Интересно, он и войсками командовал таким же ровным тоном, сохраняя непроницаемое выражение лица, чтобы солдаты не поняли, что у него на уме? Когда-то она умела видеть сквозь эту маску. Когда-то различала все оттенки его чувств.

Но ведь тогда они были любовниками.

Семь лет назад, когда мир был к ней гораздо, гораздо добрее, они любили друг друга. Тогда она не знала, какие испытания и ловушки ждут их впереди, не знала о войне и нищете. Это было за много лет до того, как она осознала, что за каждый день жизни нужно отчаянно бороться.

Боже, неужели она когда-то была такой невинной и наивной?

– Может, в Ратморе найдется женщина, которая захочет поработать у нас?

К тому времени как нужно будет платить жалованье, они уже продадут Гэрлох, и она сможет заплатить кухарке. Если же американцы по какой-то причине откажутся от сделки, жалованье уже не будет иметь значения, потому что они умрут голодной смертью, ибо ей не на что будет купить еды.

Шона изогнула губы в некоем подобии улыбки и, преодолевая головную боль, посмотрела на Гордона.

Он что, стал выше ростом за эти годы? Уж точно он теперь выглядит более властным. Она немало прочла об ужасах войны в Индии. Что довелось ему увидеть? Явно немало, и потому в нем уже ничего не осталось от того юного любовника, которого она когда-то знала. Перед ней лишь тень Гордона Макдермонда, которого она некогда обожала и боготворила.

Но, в конце-то концов, она и сама уже не та девочка, что семь лет назад.

Ей не нравилось его молчание. Он не произносил ни слова, но взгляд беспокойно ощупывал ее лицо, волосы, платье.

Она понимала, что не выглядит как графиня. Она и не чувствовала себя графиней – просто не привыкла к титулу, потому что редко бывала в свете. Слуги обращались к ней «ваше сиятельство», и даже это ее немного коробило. С Хелен они договорились обходиться без церемоний. Только сегодня с американцами ей пришлось немного побыть графиней Мортон.

Если титул поможет ей продать Гэрлох – пусть будет так.
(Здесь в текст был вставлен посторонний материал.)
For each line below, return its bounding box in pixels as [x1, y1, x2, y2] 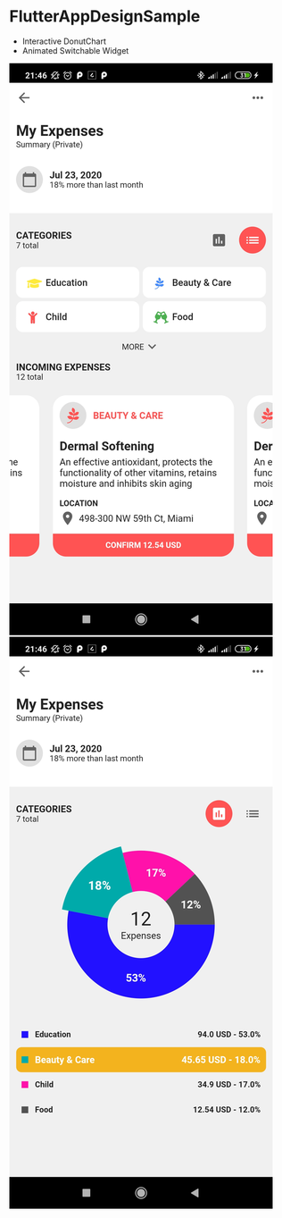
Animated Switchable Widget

Она повернулась, чтобы уйти, но слова Гордона заставили ее остановиться:

– Завтра я пришлю кандидатку.

Шона оглянулась.

– Лучше сегодня, – сказала она и удивилась: отчего он улыбается?

Американцев нужно кормить, и мистер Лофтус, судя по всему, не удовлетворится тарелочкой супа-пюре с тостом. А этот его громила, сколько же он съедает? Полбыка за раз?

– Значит, пришлю сегодня, – согласился Гордон, и его голубые глаза блеснули.

«Не делай этого. Не пытайся меня очаровать. Я не могу поддаться твоим чарам. Не должна».

Шона кивнула, намереваясь уйти до того, как скажет Гордону какую-нибудь глупость. Однако его вопрос остановил ее:

– Зачем тебе продавать Гэрлох?

В этот момент Шона пожалела, что мало вращалась в свете: Брюс время от времени соглашался посетить какой-нибудь ужин или бал, но не более того. Оно и понятно: сказывался возраст, к тому же в последние годы ее муж не очень хорошо себя чувствовал. Если бы она вела жизнь светской львицы, то, наверное, имела бы побольше хладнокровия и сумела бы ответить ему с таким высокомерием, что это исключило бы все дальнейшие расспросы.

Но нет же – единственное, на что ее хватило, это сверлить его взглядом.

– Я думал, возвращение домой пойдет тебе на пользу, – сказал он. – Конечно, если ты не перестала считать Гэрлох домом.

– А ты зачем сюда приехал?

– Потому что здесь мой дом.

Гордон даже не прятал улыбку.

– Странно, раньше ты так не считал. Ты вечно где-то воевал.

– Теперь я вернулся.

– Надолго ли?

– Думаю, да. – Улыбка наконец сошла с его лица. – Я собираюсь открыть фабрику.

Ого. Ничего себе сюрприз.

– Для чего?

– Если я тебе скажу, ты расскажешь, почему так стремишься продать Гэрлох? Ты же понимаешь, мне небезразлично, кем будут мои единственные соседи.

– По-моему, Мириам тебе вполне подойдет. – Ей и раньше не доставало в обращении с ним любезности, но вот эта его улыбка окончательно вывела ее из себя. – Может, уговоришь ее встречаться в хижине, в лесу.

Улыбка с его лица исчезла.

– А вдруг она, чтобы удовлетворить свое тщеславие, выйдет за какого-нибудь старого графа? Я слышал, женщины иногда так делают.

На это у Шоны не нашлось достойного ответа.

– Возможно, ты и права, – с легкостью продолжил Гордон. – Возможно, Мириам – именно то, что мне нужно.

На этот раз она ушла, и никакой вопрос, никакое едкое замечание уже не могли ее остановить.

И черт с ней, с кухаркой. Она найдет чем накормить американцев, даже если придется стряпать самой.